Regex syntax: (?!string-to-not-match)


//not matching "popcorn"
String regexString = "^(?!popcorn).*$";
System.out.println("[popcorn] " + ("popcorn".matches(regexString) ? "matched!" : "nope!"));
System.out.println("[unicorn] " + ("unicorn".matches(regexString) ? "matched!" : "nope!"));


[popcorn] nope!
[unicorn] matched!

Matching with a regex literal.[edit | edit source]

If you need to match characters that are a part of the regular expression syntax you can mark all or part of the pattern as a regex literal.

\Q marks the beginning of the regex literal. \E marks the end of the regex literal.

// the following throws a PatternSyntaxException because of the un-closed bracket

// wrapping the bracket in \Q and \E allows the pattern to match as you would expect.
"[123".matches("\\Q[\\E123"); // returns true

An easier way of doing it without having to remember the \Q and \E escape sequences is to use Pattern.quote()

"[123".matches(Pattern.quote("[") + "123"); // returns true

Matching a backslash[edit | edit source]

If you want to match a backslash in your regular expression, you'll have to escape it.

Backslash is an escape character in regular expressions. You can use '\\' to refer to a single backslash in a regular expression.

However, backslash is also an escape character in Java literal strings. To make a regular expression from a string literal, you have to escape each of its backslashes. In a string literal '\\\\' can be used to create a regular expression with '\\', which in turn can match '\'.

For example, consider matching strings like "C:\dir\myfile.txt". A regular expression ([A-Za-z]):\\(.*) will match, and provide the drive letter as a capturing group.
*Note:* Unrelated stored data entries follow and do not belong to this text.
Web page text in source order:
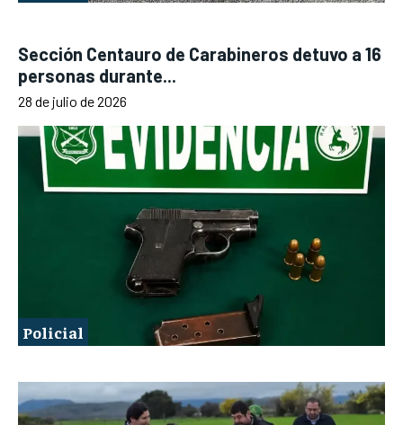
Sección Centauro de Carabineros detuvo a 16
personas durante...
28 de julio de 2026
Policial
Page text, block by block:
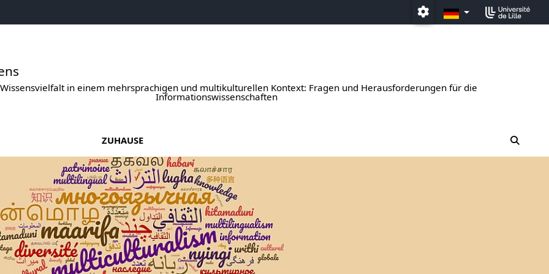
Paramétrage
DE
in einem mehrsprachigen und multikulturellen Kontext: Fragen und Herausforderungen für die
Informationswissenschaften
ZUHAUSE
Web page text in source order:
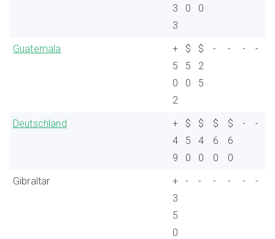
3
3
0
0
Guatemala
+
5
0
2
$
5
0
$
2
5
- - - -
Deutschland
+
4
9
$
5
0
$
4
0
$
6
0
$
6
0
- -
Gibraltar
+
3
5
0
- - - - - -
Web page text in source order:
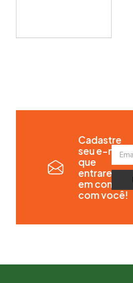
Cadastre
seu e-mail
que
entraremos
em contato
com você!
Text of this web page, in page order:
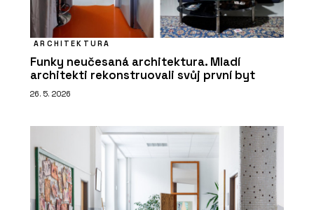
ARCHITEKTURA
Funky neučesaná architektura. Mladí
architekti rekonstruovali svůj první byt
26. 5. 2026

Note the doubled backslash.

To express that pattern in a Java string literal, each of the backslashes in the regular expression needs to be escaped.
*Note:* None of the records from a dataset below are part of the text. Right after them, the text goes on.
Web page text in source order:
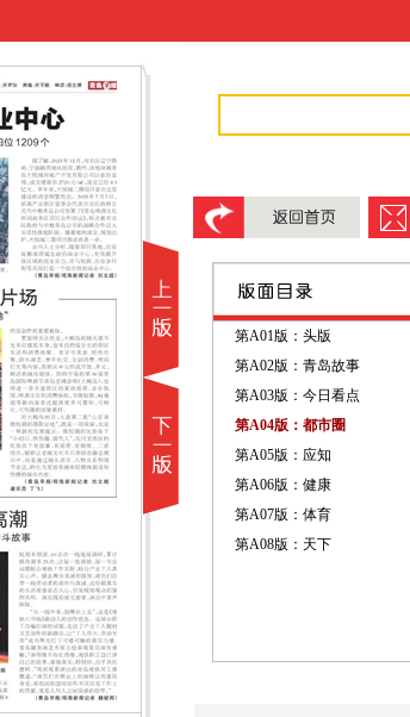
第A01版：头版
第A02版：青岛故事
第A03版：今日看点
第A04版：都市圈
第A05版：应知
第A06版：健康
第A07版：体育
第A08版：天下
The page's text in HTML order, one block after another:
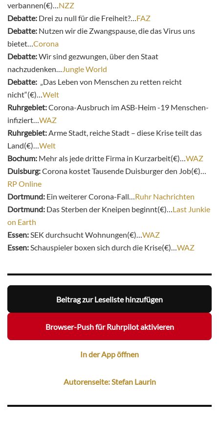
verbannen(€)…NZZ
Debatte: Drei zu null für die Freiheit?…FAZ
Debatte: Nutzen wir die Zwangspause, die das Virus uns
bietet…Corona
Debatte:Wir sind gezwungen, über den Staat
nachzudenken…Jungle World
Debatte: „Das Leben von Menschen zu retten reicht
nicht“(€)…Welt
Ruhrgebiet:Corona-Ausbruch im ASB-Heim -19 Menschen-
infiziert…WAZ
Ruhrgebiet:Arme Stadt, reiche Stadt – diese Krise teilt das
Land(€)…Welt
Bochum: Mehr als jede dritte Firma in Kurzarbeit(€)…WAZ
Duisburg:Corona kostet Tausende Duisburger den Job(€)…
RP Online
Dortmund: Ein weiterer Corona-Fall…Ruhr Nachrichten
Dortmund: Das Sterben der Kneipen beginnt(€)…Last Junkie
on Earth
Essen:SEK durchsucht Wohnungen(€)…WAZ
Essen:Schauspieler boxen sich durch die Krise(€)…WAZ
Beitrag zur Leseliste hinzufügen
Browser-Push für Ruhrpilot aktivieren
In der App öffnen
Autorenseite: Stefan Laurin

    String path = "C:\\dir\\myfile.txt";
    System.out.println( "Local path: " + path ); // "C:\dir\myfile.txt"

    String regex = "([A-Za-z]):\\\\.*"; // Four to match one
    System.out.println("Regex:      " + regex ); // "([A-Za-z]):\\(.*)"

    Pattern pattern = Pattern.compile( regex );
    Matcher matcher = pattern.matcher( path );
    if ( matcher.matches()) {
        System.out.println( "This path is on drive " + 1 ) + ":.");
        // This path is on drive C:.

If you want to match two backslashes, you'll find yourself using eight in a literal string, to represent four in the regular expression, to match two.

    String path = "\\\\myhost\\share\\myfile.txt";
    System.out.println( "UNC path: " + path ); // \\myhost\share\myfile.txt"

    String regex = "\\\\\\\\(.+?)\\\\(.*)"; // Eight to match two
    System.out.println("Regex:    " + regex ); // \\\\(.+?)\\(.*) 

    Pattern pattern = Pattern.compile( regex );
    Matcher matcher = pattern.matcher( path );

    if ( matcher.matches()) {
        System.out.println( "This path is on host '" + 1 ) + "'.");
        // This path is on host 'myhost'.